The word caucus is of uncertain origin. Its first significant usage was in connection with an 18th-century political organization in Boston, the Caucus Club, which was influential in local elections. From 1800 to 1824 candidates for the presidency of the United States were regularly chosen by members of Congress in meetings, or caucuses, of their respective political parties. Subsequently these candidates were selected by national political conventions. However, congressional caucuses have continued to function for the purpose of deciding the official party position on matters of importance before the legislature. Similar political caucuses meet in most state and local legislative bodies, although their function of selecting candidates has been superseded in most states by primary elections.
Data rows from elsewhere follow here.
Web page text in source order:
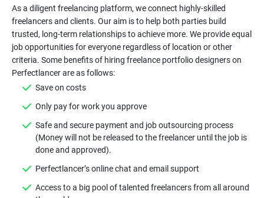
As a diligent freelancing platform, we connect highly-skilled
freelancers and clients. Our aim is to help both parties build
trusted, long-term relationships to achieve more. We provide equal
job opportunities for everyone regardless of location or other
criteria. Some benefits of hiring freelance portfolio designers on
Safe and secure payment and job outsourcing process
(Money will not be released to the freelancer until the job is
Access to a big pool of talented freelancers from all around
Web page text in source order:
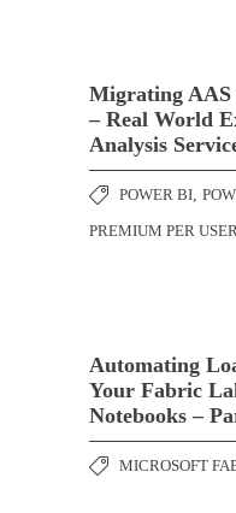
Migrating AAS
– Real World
Analysis
POWER BI
PREMIUM PER USER
Automating
Your Fabric
Notebooks –
MICROSOFT
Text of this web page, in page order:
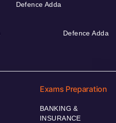
Defence Adda
Defence Adda
Exams Preparation
BANKING &
INSURANCE
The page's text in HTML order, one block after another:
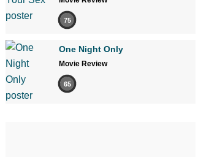
75
One Night Only
Movie Review
65
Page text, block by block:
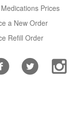
Prices
a New Order
Refill Order
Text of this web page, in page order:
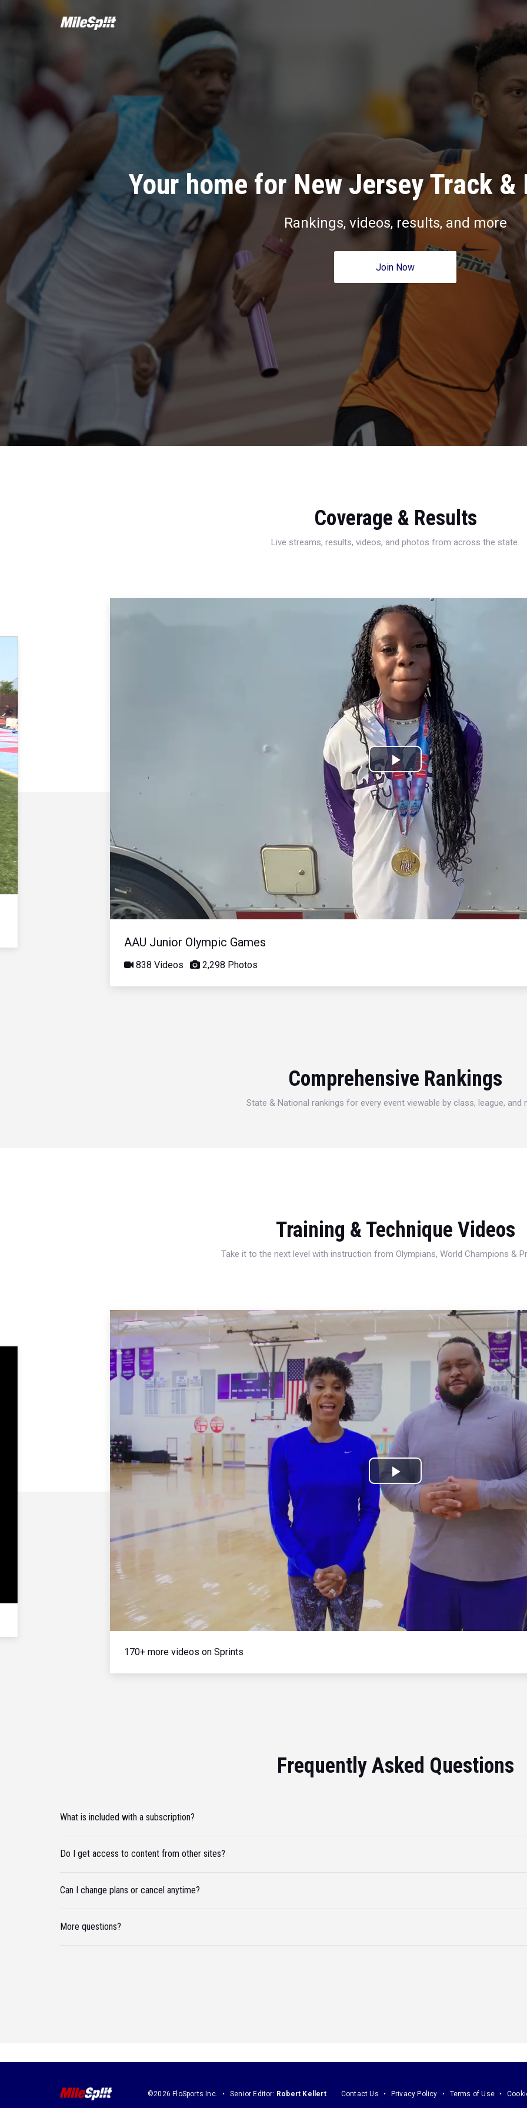
Your home for New Jersey Track &
Rankings, videos, results, and more
Join Now
Coverage & Results
Live streams, results, videos, and photos from across the state.
Play
Video
AAU Junior Olympic Games
838 Videos 2,298 Photos
Comprehensive Rankings
State & National rankings for every event viewable by class, league, and
Training & Technique Videos
Take it to the next level with instruction from Olympians, World Champions &
Play
Video
170+ more videos on Sprints
Frequently Asked Questions
What is included with a subscription?
Do I get access to content from other sites?
Can I change plans or cancel anytime?
More questions?
©2026 FloSports Inc. Senior Editor: Robert Kellert Contact Us Privacy Policy Terms of Use

For the most part, the major party candidates for political office in the United States are selected by voters in primary elections rather than by party leaders and activists meeting in caucuses. There are, however, a handful of exceptions. The most notable of these are the caucuses used by Iowa’s Democratic Party to select the state’s delegates to the Democratic national presidential convention. These Iowa caucuses begin with precinct-level meetings open to all party members in a “precinct,” the smallest electoral district within a county. Caucus participants select delegates to political conventions at the county level where, in turn, state convention delegates are chosen. The state convention selects Iowa’s national convention delegates. This procedure seems to allow considerable latitude for popular involvement in Iowa politics but is often criticized for encouraging participation by committed activists rather than the public at large. The Iowa caucus attracts considerable media attention, in part because it occurs in January of a presidential election year and is the first event in the Democratic Party’s selection process. Candidates who do well in the Iowa caucus often get a boost toward the eventual nomination.